Jeśli problem został rozwiązany - dodaj do tematu [SOLVED] na początku - ułatwi to innym znalezienie skutecznego rozwiązania (nie [solved], [sOlVeD], tylko [SOLVED]).

Przy okazji pisania posta w stylu "oka, już sobie poradzilem" opisz sposób rozwiązania problemu. Dopisanie jedynie "jest dobrze" i dodanie do nazwy tematu [SOLVED] utrudnia tylko szukanie rozwiazań, gdyż mimo [SOLVED] rozwiazania nie ma.

To jest polskie forum, więc obowiązują tu zasady ortografii, pisowni i gramatyki. Dozwolone jest pisanie bez polskich znaczków, ale nie uprawnia to do błędów (typu "ruwnierz"). Moderatorzy mają prawo poprawiać błędy, ale powinni zaznaczyć fakt modyfikacji. Obowiazuje kodowanie UTF-8 (można ustawić to kodowanie jako 'default' (domyślne) - wtedy będzie automagicznie wybierane między innymi dla tego forum. Pomocy z trudnymi wyrazami mozna szukać pod tymi adresami: http://sjp.pwn.pl/, http://so.pwn.pl/, http://swo.pwn.pl/. Jeśli czujesz się głupio z powodu poprawianych na czerwono błędów zawsze możesz swojego posta wyedytować i usunąć kolorowanie. Prosimy Cię tylko o pozostawienie poprawnej pisowni.

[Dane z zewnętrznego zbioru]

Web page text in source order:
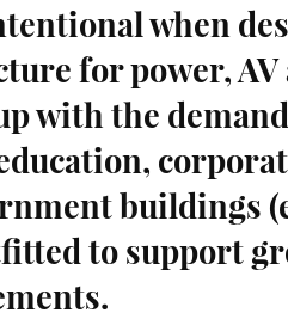
when
for power, AV
with the
buildings
to support
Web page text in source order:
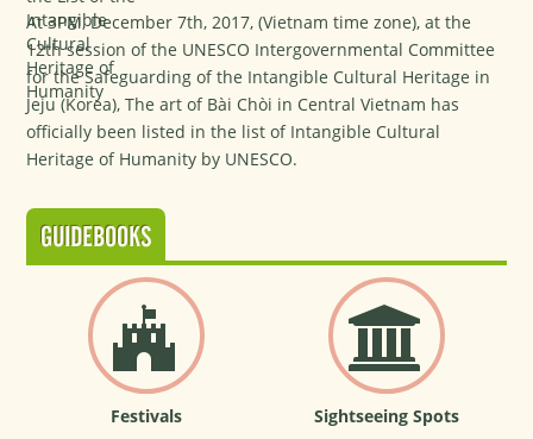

Wątki/wiadomości zawierające teksty chamskie lub obraźliwe dla innych osób będą kasowane. Tak samo wątki/wiadomości osób nagminnie niestosujących się do tego apelu.

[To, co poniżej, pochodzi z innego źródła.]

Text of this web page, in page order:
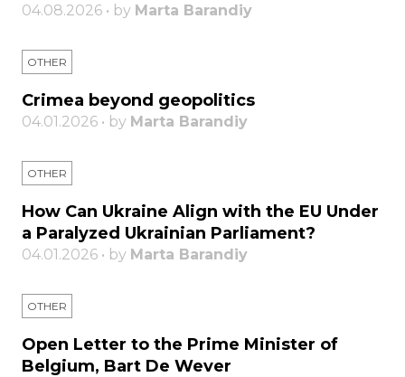
04.08.2026 • by Marta Barandiy
OTHER
Crimea beyond geopolitics
04.01.2026 • by Marta Barandiy
OTHER
How Can Ukraine Align with the EU Under
a Paralyzed Ukrainian Parliament?
04.01.2026 • by Marta Barandiy
OTHER
Open Letter to the Prime Minister of
Belgium, Bart De Wever

Jeden wątek - jedno pytanie, nie umieszczaj pytań na niezwiązane ze sobą tematy w 1 wątku, co odstrasza użytkowników i wprowadza chaos. Wątki mają swój jednoznaczny temat i kategorie w [ ], co już z założenia wskazuje na to, że w wątku zawarte jest pytanie na dany temat, nie lista pytań na różne tematy. Inaczej można traktować np. wątki [OT] - Off Topic.

Wątki należy zakładać w działach zgodnie z ich tematyką, np. wątki dotyczące instalacji i sprzętu powinny trafiać do działu "Instalacja i sprzęt", pozostałe wątki dotyczące technicznych aspektów Gentoo powinny być umieszczane w głównym dziale, a wątki niezwiązane bezpośrednio z technicznymi aspektami Gentoo oraz inne, zbędne wątki powinny być zakładane w dziale "Polish OTW". Wątki, które będą zakładane w nieodpowiednich działach, będą przesuwane przez moderatorów do działów właściwych.

 Powstrzymuj się od pisania odpowiedzi, jeśli nie masz niczego ciekawego do powiedzenia:

Nie pisz wypowiedzi, w których informujesz tylko o tym, że podasz jakieś dane w przyszłości.

Wypowiedzi w stylu "Czytaj APEL" lub "Dodaj [SOLVED] do tematu" bez dodatkowego wkładu w rozwiązanie problemu pozostaw moderatorom.

Wypowiedzi w stylu "Czytaj dokumentację", "Użyj opcji SEARCH", "Użyj GOOGLE" bez podania żadnego odnośnika do materiałów czy choćby nakierowania pytającego na rozwiązanie pozostaw dla siebie.

Nie pisz wypowiedzi, w których informujesz tylko o tym, że masz lub miałeś taki sam lub podobny problem, bez podania rozwiązania.

Powyższe zasady nie zwalniają ze znajomości Guidelines.

Teraz małe zalecenie: do tematu postu dodajemy temat jakiego on dotyczy, parę przykładów:

[GNOME] (Gnome, aplikacje wchodzące w skład Gnome'a)

[KDE] (analogicznie jak dla Gnome, tylko że dla KDE)

[X11] (X.Org, XFree, ich konfiguracja)

[KERNEL] (kwestie związane z kompilacją i konfiguracją jądra)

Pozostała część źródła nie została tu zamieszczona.